[Aim of the exercise] Output a character-exact copy of the data, images removed.

━━━ Extracted records

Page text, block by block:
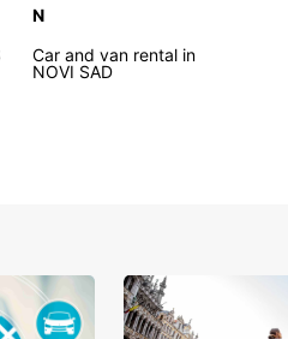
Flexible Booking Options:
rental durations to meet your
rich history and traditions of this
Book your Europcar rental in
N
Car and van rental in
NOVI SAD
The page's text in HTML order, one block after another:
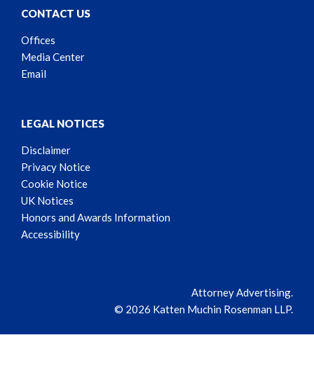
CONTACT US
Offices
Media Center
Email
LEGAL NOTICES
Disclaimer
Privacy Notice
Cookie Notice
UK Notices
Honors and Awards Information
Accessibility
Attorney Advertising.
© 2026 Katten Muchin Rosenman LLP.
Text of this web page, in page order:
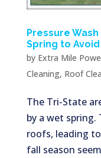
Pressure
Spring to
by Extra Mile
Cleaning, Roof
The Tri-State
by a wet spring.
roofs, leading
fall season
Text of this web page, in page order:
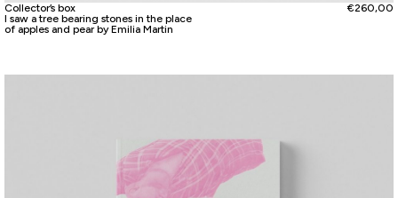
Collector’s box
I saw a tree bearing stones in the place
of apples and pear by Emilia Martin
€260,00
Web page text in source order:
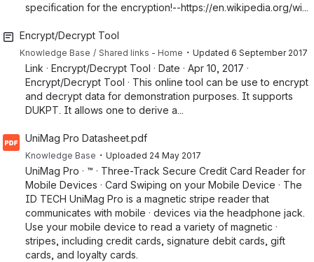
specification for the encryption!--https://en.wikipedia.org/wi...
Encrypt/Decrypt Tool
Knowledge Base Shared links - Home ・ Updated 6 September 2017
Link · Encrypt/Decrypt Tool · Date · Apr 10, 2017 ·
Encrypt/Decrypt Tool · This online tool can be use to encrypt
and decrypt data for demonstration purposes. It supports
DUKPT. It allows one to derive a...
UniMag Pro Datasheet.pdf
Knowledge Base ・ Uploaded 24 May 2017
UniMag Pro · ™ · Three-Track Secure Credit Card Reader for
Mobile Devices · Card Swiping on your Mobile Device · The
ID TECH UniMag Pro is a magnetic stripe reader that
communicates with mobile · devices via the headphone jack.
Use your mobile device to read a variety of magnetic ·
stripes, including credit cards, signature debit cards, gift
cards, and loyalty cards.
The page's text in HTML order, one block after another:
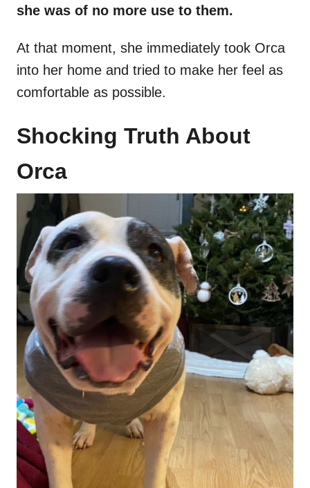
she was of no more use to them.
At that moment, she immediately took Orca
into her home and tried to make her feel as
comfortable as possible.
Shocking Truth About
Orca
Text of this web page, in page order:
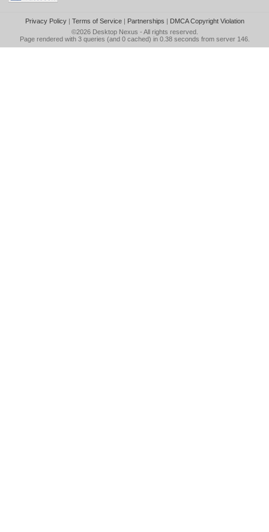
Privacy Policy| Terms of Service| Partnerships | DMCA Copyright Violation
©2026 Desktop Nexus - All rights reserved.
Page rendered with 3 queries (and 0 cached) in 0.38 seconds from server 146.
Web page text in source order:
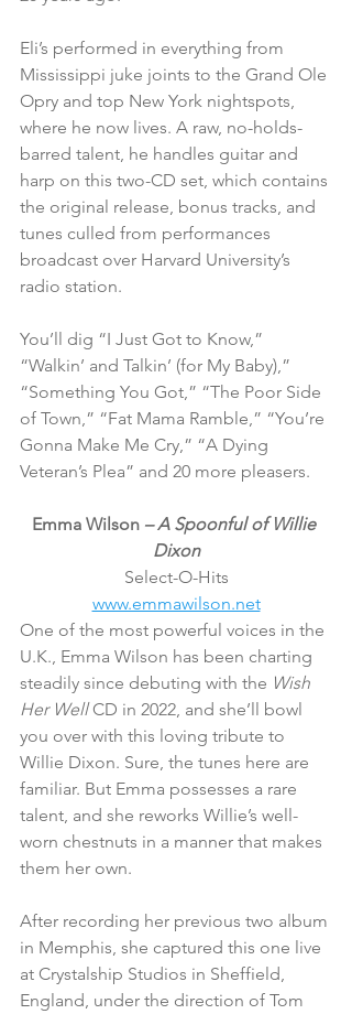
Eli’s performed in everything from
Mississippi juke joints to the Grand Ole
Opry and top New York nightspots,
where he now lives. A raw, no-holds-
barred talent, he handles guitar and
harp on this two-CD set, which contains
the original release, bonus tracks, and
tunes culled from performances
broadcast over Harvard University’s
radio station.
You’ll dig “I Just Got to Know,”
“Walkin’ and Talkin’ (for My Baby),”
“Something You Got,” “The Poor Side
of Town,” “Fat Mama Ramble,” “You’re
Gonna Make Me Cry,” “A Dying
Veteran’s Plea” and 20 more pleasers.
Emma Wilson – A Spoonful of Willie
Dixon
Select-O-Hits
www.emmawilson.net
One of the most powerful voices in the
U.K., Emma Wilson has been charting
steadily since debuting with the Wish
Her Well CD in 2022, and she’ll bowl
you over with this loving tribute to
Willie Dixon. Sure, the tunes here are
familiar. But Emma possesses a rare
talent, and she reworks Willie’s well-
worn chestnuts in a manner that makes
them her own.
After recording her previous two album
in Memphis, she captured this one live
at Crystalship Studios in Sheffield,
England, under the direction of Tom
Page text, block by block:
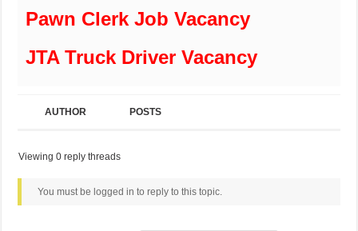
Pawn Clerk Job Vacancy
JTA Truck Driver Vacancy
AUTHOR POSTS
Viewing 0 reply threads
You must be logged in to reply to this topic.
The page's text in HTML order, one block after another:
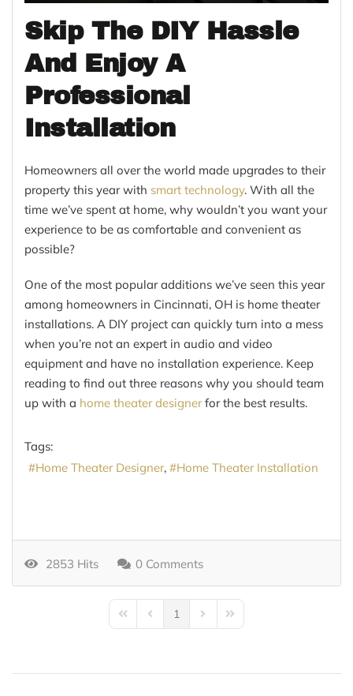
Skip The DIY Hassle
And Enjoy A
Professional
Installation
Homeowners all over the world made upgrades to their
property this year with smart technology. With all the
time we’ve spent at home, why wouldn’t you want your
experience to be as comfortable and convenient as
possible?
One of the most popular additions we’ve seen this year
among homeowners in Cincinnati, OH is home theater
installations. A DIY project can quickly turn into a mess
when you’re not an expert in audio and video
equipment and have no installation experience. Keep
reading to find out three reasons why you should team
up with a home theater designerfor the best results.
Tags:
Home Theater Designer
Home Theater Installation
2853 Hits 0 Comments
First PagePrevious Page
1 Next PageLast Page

━━━━━━

[Task solution]
Page text, block by block:
Flexible Booking Options:
rental durations to meet your
rich history and traditions of this
Book your Europcar rental in
N
Car and van rental in
NOVI SAD
The page's text in HTML order, one block after another:
CONTACT US
Offices
Media Center
Email
LEGAL NOTICES
Disclaimer
Privacy Notice
Cookie Notice
UK Notices
Honors and Awards Information
Accessibility
Attorney Advertising.
© 2026 Katten Muchin Rosenman LLP.
Text of this web page, in page order:
Pressure
Spring to
by Extra Mile
Cleaning, Roof
The Tri-State
by a wet spring.
roofs, leading
fall season
Text of this web page, in page order:
Collector’s box
I saw a tree bearing stones in the place
of apples and pear by Emilia Martin
€260,00
Web page text in source order:
specification for the encryption!--https://en.wikipedia.org/wi...
Encrypt/Decrypt Tool
Knowledge Base Shared links - Home ・ Updated 6 September 2017
Link · Encrypt/Decrypt Tool · Date · Apr 10, 2017 ·
Encrypt/Decrypt Tool · This online tool can be use to encrypt
and decrypt data for demonstration purposes. It supports
DUKPT. It allows one to derive a...
UniMag Pro Datasheet.pdf
Knowledge Base ・ Uploaded 24 May 2017
UniMag Pro · ™ · Three-Track Secure Credit Card Reader for
Mobile Devices · Card Swiping on your Mobile Device · The
ID TECH UniMag Pro is a magnetic stripe reader that
communicates with mobile · devices via the headphone jack.
Use your mobile device to read a variety of magnetic ·
stripes, including credit cards, signature debit cards, gift
cards, and loyalty cards.
The page's text in HTML order, one block after another:
she was of no more use to them.
At that moment, she immediately took Orca
into her home and tried to make her feel as
comfortable as possible.
Shocking Truth About
Orca
Text of this web page, in page order:
Privacy Policy| Terms of Service| Partnerships | DMCA Copyright Violation
©2026 Desktop Nexus - All rights reserved.
Page rendered with 3 queries (and 0 cached) in 0.38 seconds from server 146.
Web page text in source order:
Eli’s performed in everything from
Mississippi juke joints to the Grand Ole
Opry and top New York nightspots,
where he now lives. A raw, no-holds-
barred talent, he handles guitar and
harp on this two-CD set, which contains
the original release, bonus tracks, and
tunes culled from performances
broadcast over Harvard University’s
radio station.
You’ll dig “I Just Got to Know,”
“Walkin’ and Talkin’ (for My Baby),”
“Something You Got,” “The Poor Side
of Town,” “Fat Mama Ramble,” “You’re
Gonna Make Me Cry,” “A Dying
Veteran’s Plea” and 20 more pleasers.
Emma Wilson – A Spoonful of Willie
Dixon
Select-O-Hits
www.emmawilson.net
One of the most powerful voices in the
U.K., Emma Wilson has been charting
steadily since debuting with the Wish
Her Well CD in 2022, and she’ll bowl
you over with this loving tribute to
Willie Dixon. Sure, the tunes here are
familiar. But Emma possesses a rare
talent, and she reworks Willie’s well-
worn chestnuts in a manner that makes
them her own.
After recording her previous two album
in Memphis, she captured this one live
at Crystalship Studios in Sheffield,
England, under the direction of Tom
Page text, block by block:
Pawn Clerk Job Vacancy
JTA Truck Driver Vacancy
AUTHOR POSTS
Viewing 0 reply threads
You must be logged in to reply to this topic.
The page's text in HTML order, one block after another:
Skip The DIY Hassle
And Enjoy A
Professional
Installation
Homeowners all over the world made upgrades to their
property this year with smart technology. With all the
time we’ve spent at home, why wouldn’t you want your
experience to be as comfortable and convenient as
possible?
One of the most popular additions we’ve seen this year
among homeowners in Cincinnati, OH is home theater
installations. A DIY project can quickly turn into a mess
when you’re not an expert in audio and video
equipment and have no installation experience. Keep
reading to find out three reasons why you should team
up with a home theater designerfor the best results.
Tags:
Home Theater Designer
Home Theater Installation
2853 Hits 0 Comments
First PagePrevious Page
1 Next PageLast Page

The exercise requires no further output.